Embroidery is great option of customizing your apparel, bags, and other fabric items. It is common among buyers to decide whether to print or embroider their logo or graphics onto their clothing item.
Screen printing put a simple print on the apparel whereas an embroidery gives a much more expensive look and feel to the apparel. And also, embroidery is a little expensive that screen printing. However, unlike screen printing it is not charged per color but on the number of stitches on the design.
Embroidery provides a more prestigious looking and harder wearing personalization solution. An embroidered logo is perfect for workwear when the garments will be washed frequently. But, it is mostly opted by customers who want to give their apparel a premium look, especially to items that are special and they plan on keeping it for longer time with them.
However, Embroidery is not easy; it is riddled with problems and takes a bit of finesse for the job. So, here are our top six problems in embroidery:
Embroidery used to be a manual process but today, it is often accompanied by machines. Human set everything up and the machines do the rest of the work; because it is fast and precise. However, if the embroidery technician is inexperienced, things may pan out differently. On of the most common and horrifying problem is called puckering. It don’t show up immediately after printing but definitely after being washed. It is caused by too much tension on the garment during the sewing process. Puckering is what it looks like in the picture.
2. Bad Density
The poor density of the embroidery artwork has to do with the digitizing process. Embroidery digitizing is a process of converting existing artwork like a company logo into a stitch file that an embroidery machine can sew on a garment.
It takes a keen eye and an in-depth knowledge of not only the software used but also the embroidery machine, thread and the material being decorated. It may look spot on the screen, but when it comes to the physical piece things can change.
The density refers to how close the stitches are to each other. Too high density will lead you paying more than you should, and low density means the stitches will be far apart and your design will have open spaces and would look like something is missing.
3. Digitizing Small Text
Embroidery is primarily used for designs placed on the chest of polos and tees and more often it involves numbers and letters. These areas are small and requires the design needs to be made accordingly. This is where everything goes wrong, because most embroiders then to overdo lettering. When too small and tiny lettering is given to fit into a small area, it brings trouble.
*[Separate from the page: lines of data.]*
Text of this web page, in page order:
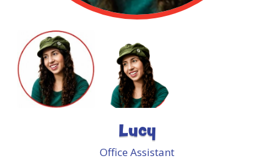
Lucy
Office Assistant
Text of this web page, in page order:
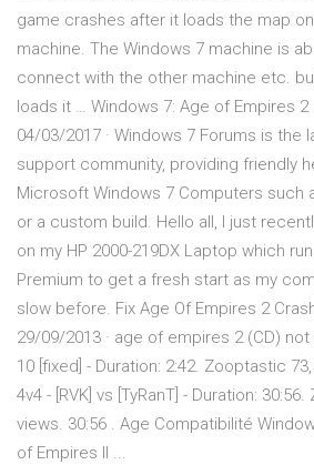
game crashes after it loads the map
machine. The Windows 7 machine is
connect with the other machine etc.
loads it … Windows 7: Age of Empires
04/03/2017 · Windows 7 Forums is the
support community, providing friendly
Microsoft Windows 7 Computers such
or a custom build. Hello all, I just
on my HP 2000-219DX Laptop which
Premium to get a fresh start as my
slow before. Fix Age Of Empires 2
29/09/2013 · age of empires 2 (CD)
10 [fixed] - Duration: 2:42. Zooptastic
4v4 - [RVK] vs [TyRanT] - Duration:
views. 30:56 . Age Compatibilité
of Empires II ...
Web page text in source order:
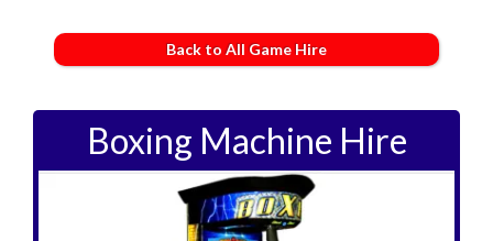
Back to All Game Hire
Boxing Machine Hire
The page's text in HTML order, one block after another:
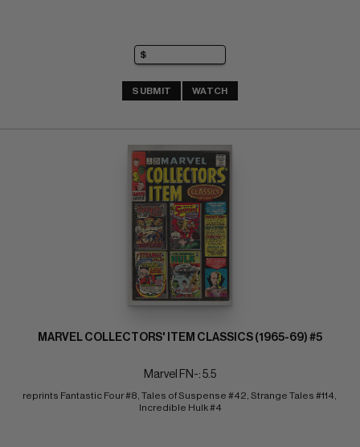
SUBMIT WATCH
MARVEL COLLECTORS' ITEM CLASSICS (1965-69) #5
Marvel FN-: 5.5
reprints Fantastic Four #8, Tales of Suspense #42, Strange Tales #114,
Incredible Hulk #4
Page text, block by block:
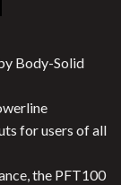
Body-Solid
for users of all
the PFT100

It would typically lead to an improper letter sew-out and it is prominently noticeable after the embroidery is done.
4. Inconsistency in Color
There are many manufacturers of embroidery floss, each with its own hues and shades. And there are many manufacturers of inks too. The problem is when you are creating both an embroidery and print version of the same design, the color many not match up. So, now you have to make sure that the colors match. The best way to do this is to get PMS color profiles and make sure that both of your embroidery and print decoration look the same. The blueprint on the embroidered emblem should look exactly the same as the blue heat press vinyl.
5. Inconsistency in Placement
It is commonly for embroiders to print the same emblem on various shirts, but placed differently. Some are placed a little under, some are tilted etc. There really isn’t much you can do when it has already happened. So, it takes a bit of experience and finesse to produce the embroidered design exactly at the same place every time.